Belatacept – mechanism of action

“Belatacept, the substance present in Nulojix has the ability to block the T-cell selectively.”

T lymphocytes (T-cells), a type of white blood cell, are usually activated after a week of transplant.

T-cells react with antigens to get activated and form an immune response or alloreaction.

CD28 is the protein required for the activation of T-cells.

The alloreaction occurs after differentiation of T-cells and these alloreactive T-cells cause the breakdown of the transplanted organ or may even cause necrosis of the new organ.

Belatacept, the substance present in Nulojix, has the ability to block the T-cell selectively. It binds to the proteins CD80 and CD86 of the antigen presenting cells and hinders the CD28, thereby preventing the activation of T-lymphocytes.

Side affects caused by the drug are Anemia, constipation, kidney infection, swelling of ankles, legs and feet.

Clinical trials of nulojix / belatacept

Phase I clinical trials on nulojix were initiated in December 2007 and enrolled 47 healthy people. The trial evaluated the immunogenicity, safety, efficacy and pharmacokinetics of the drug in healthy people. It was completed in August 2008.

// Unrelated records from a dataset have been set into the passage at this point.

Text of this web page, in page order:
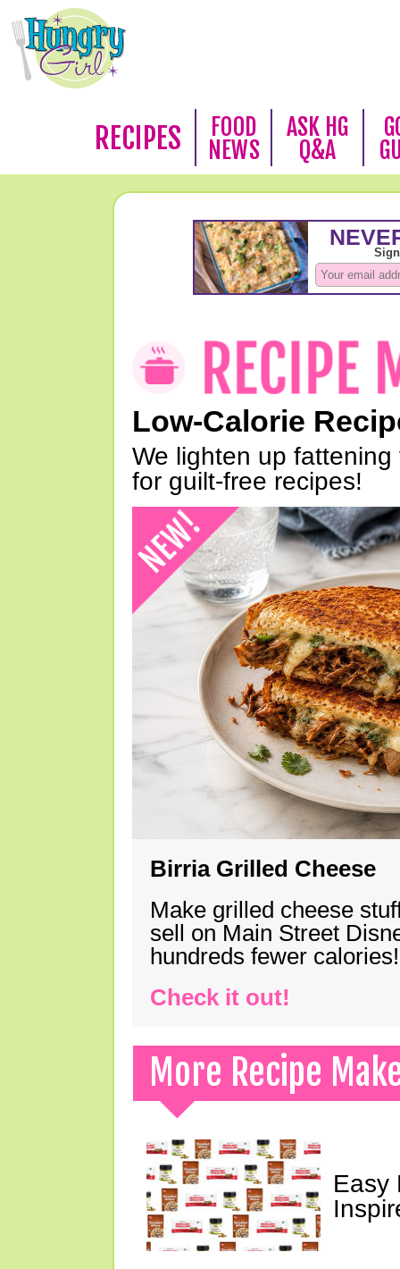
RECIPES
FOOD
NEWS
ASK HG
Q&A
Low-Calorie
We lighten up
for guilt-free recipes!
Birria Grilled Cheese
Make grilled cheese
sell on Main Street
hundreds fewer calories!
Check it out!
More Recipe
Easy
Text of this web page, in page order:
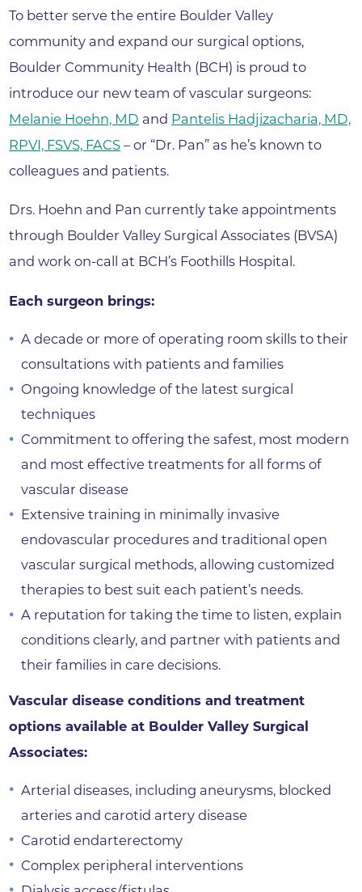
To better serve the entire Boulder Valley
community and expand our surgical options,
Boulder Community Health (BCH) is proud to
introduce our new team of vascular surgeons:
Melanie Hoehn, MD and Pantelis Hadjizacharia, MD,
RPVI, FSVS, FACS – or “Dr. Pan” as he’s known to
colleagues and patients.
Drs. Hoehn and Pan currently take appointments
through Boulder Valley Surgical Associates (BVSA)
and work on-call at BCH’s Foothills Hospital.
Each surgeon brings:
A decade or more of operating room skills to their
consultations with patients and families
Ongoing knowledge of the latest surgical
techniques
Commitment to offering the safest, most modern
and most effective treatments for all forms of
vascular disease
Extensive training in minimally invasive
endovascular procedures and traditional open
vascular surgical methods, allowing customized
therapies to best suit each patient’s needs.
A reputation for taking the time to listen, explain
conditions clearly, and partner with patients and
their families in care decisions.
Vascular disease conditions and treatment
options available at Boulder Valley Surgical
Associates:
Arterial diseases, including aneurysms, blocked
arteries and carotid artery disease
Carotid endarterectomy
Complex peripheral interventions
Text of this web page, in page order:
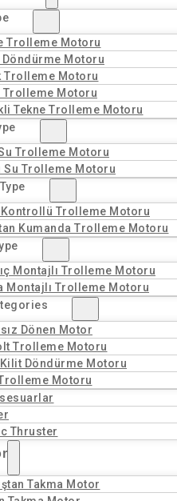
Trolleme Motoru
Döndürme Motoru
Trolleme Motoru
Trolleme Motoru
Tekne Trolleme Motoru
Trolleme Motoru
Su Trolleme Motoru
Kontrollü Trolleme Motoru
Kumanda Trolleme Motoru
Montajlı Trolleme Motoru
Montajlı Trolleme Motoru
Dönen Motor
Trolleme Motoru
Döndürme Motoru
Motoru
Thruster
Takma Motor
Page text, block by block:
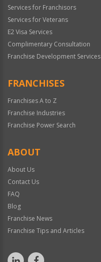
Services for Franchisors
Services for Veterans
E2 Visa Services
Complimentary Consultation
Franchise Development Services
FRANCHISES
Franchises A to Z
Franchise Industries
Franchise Power Search
ABOUT
About Us
Contact Us
FAQ
Blog
Franchise News
Franchise Tips and Articles
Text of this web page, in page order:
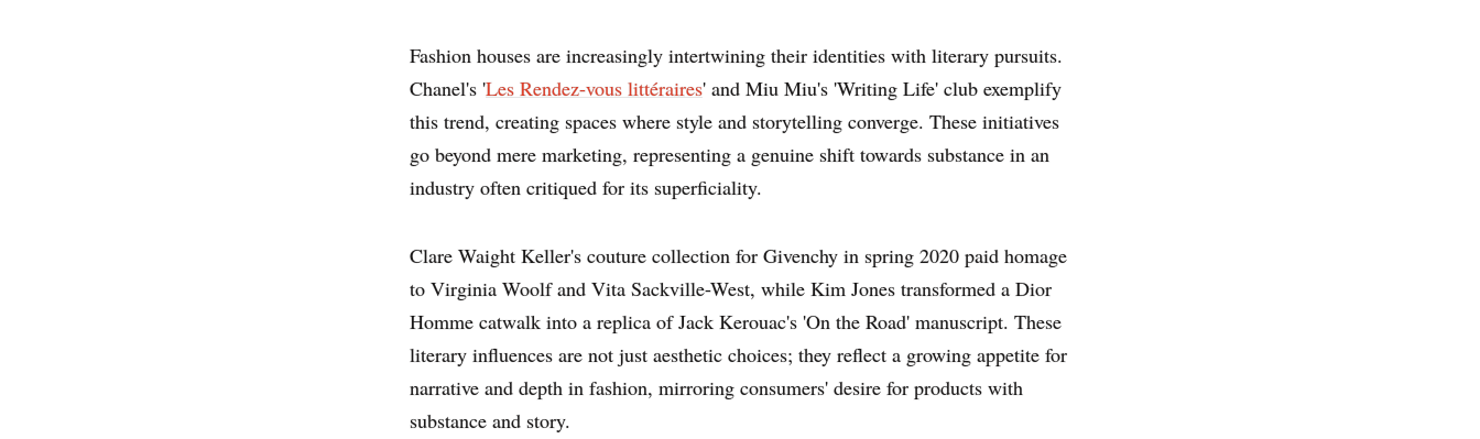
Fashion houses are increasingly intertwining their identities with literary pursuits.
Chanel's 'Les Rendez-vous littéraires' and Miu Miu's 'Writing Life' club exemplify
this trend, creating spaces where style and storytelling converge. These initiatives
go beyond mere marketing, representing a genuine shift towards substance in an
industry often critiqued for its superficiality.
Clare Waight Keller's couture collection for Givenchy in spring 2020 paid homage
to Virginia Woolf and Vita Sackville-West, while Kim Jones transformed a Dior
Homme catwalk into a replica of Jack Kerouac's 'On the Road' manuscript. These
literary influences are not just aesthetic choices; they reflect a growing appetite for
narrative and depth in fashion, mirroring consumers' desire for products with
substance and story.
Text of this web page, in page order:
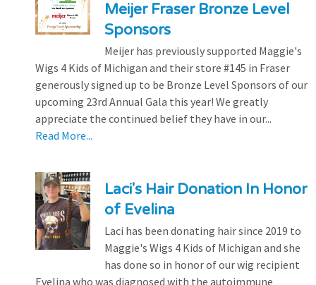
Meijer Fraser Bronze Level
Sponsors
Meijer has previously supported Maggie's
Wigs 4 Kids of Michigan and their store #145 in Fraser
generously signed up to be Bronze Level Sponsors of our
upcoming 23rd Annual Gala this year! We greatly
appreciate the continued belief they have in our...
Read More...
Laci's Hair Donation In Honor
of Evelina
Laci has been donating hair since 2019 to
Maggie's Wigs 4 Kids of Michigan and she
has done so in honor of our wig recipient
Evelina who was diagnosed with the autoimmune
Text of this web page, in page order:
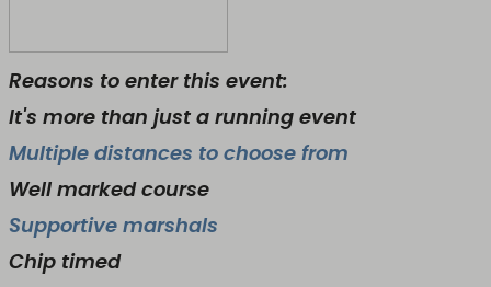
Reasons to enter this event:
It's more than just a running event
Multiple distances to choose from
Well marked course
Supportive marshals
Chip timed
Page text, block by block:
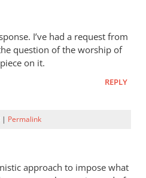
I’ve had a request from
question of the worship of
on it.
REPLY
| Permalink
approach to impose what

Phase II trials to evaluate the safety and efficacy of the drug were initiated in March 2001 and enrolled 230 patients.

Patients were administered either belatacept in combination with cellcept, simulect and corticosteroids or were given cyclosporine. The study was completed in January 2004.

Another Phase II trial was conducted in 173 kidney transplant patients already being administered with cyclosporine. The aim of the trial was to observe if the organ rejection could be prevented by administering belatacept instead of cyclosporine. The trial was initiated in January 2007 and expected to be completed by May 2011.

A Phase II trial was also conducted to observe the pharmacokinetics and safety of the drug in patients being administered with belatacept based medications.

The trial which was initiated in March 2008 is expected to be completed by August 2011.

Phase III trials and Benefit / Benefit-Ext studies

Two phase III studies, namely Benefit and Benefit-Ext, were conducted in kidney transplant patients for three years.

Both the studies were conducted to evaluate the safety and efficacy of the drug, and to compare the effect of belatacept to that of the cyclosporine.

“Belatacept is the first drug to be approved for the prevention of organ rejection in the last ten years.”

The Benefit-Ext study enrolled 540 patients, and was initiated in March 2005 and reached primary completion in May 2008. It was conducted in patients who received kidneys from diseased patients. The Benefit study enrolled around 660 patients and was initiated in June 2006.

The study was conducted in patients who received kidneys from living donors. The primary data of the trial was released in June 2008. Both the studies showed that belatacept was superior to cyclosporine in terms of graft survival.

Another trial was initiated in July 2010 in type 1 diabetic patients who have undergone simultaneous islet and kidney transplantation. The trial will evaluate the effect of the drug on kidney functioning, the survival rate, and the safety and efficacy of the drug. The trial is expected to be completed July 2012.

A long term study called Enlist (evaluating nulojix long-term safety in transplant) will be conducted to evaluate the safety and efficacy of the drug in belatacept administered patients.

The trial will enrol patients undergoing belatacept treatment and will evaluate the rate of occurrence of post-transplant lymphoproliferative disorder (PTLD) and PML (an infection leading to death in the patients).

Market commentary

Belatacept is the first drug to be approved for the prevention of organ rejection in the last ten years. It is expected to generate annual sales of $350m to $500m by the end of 2015.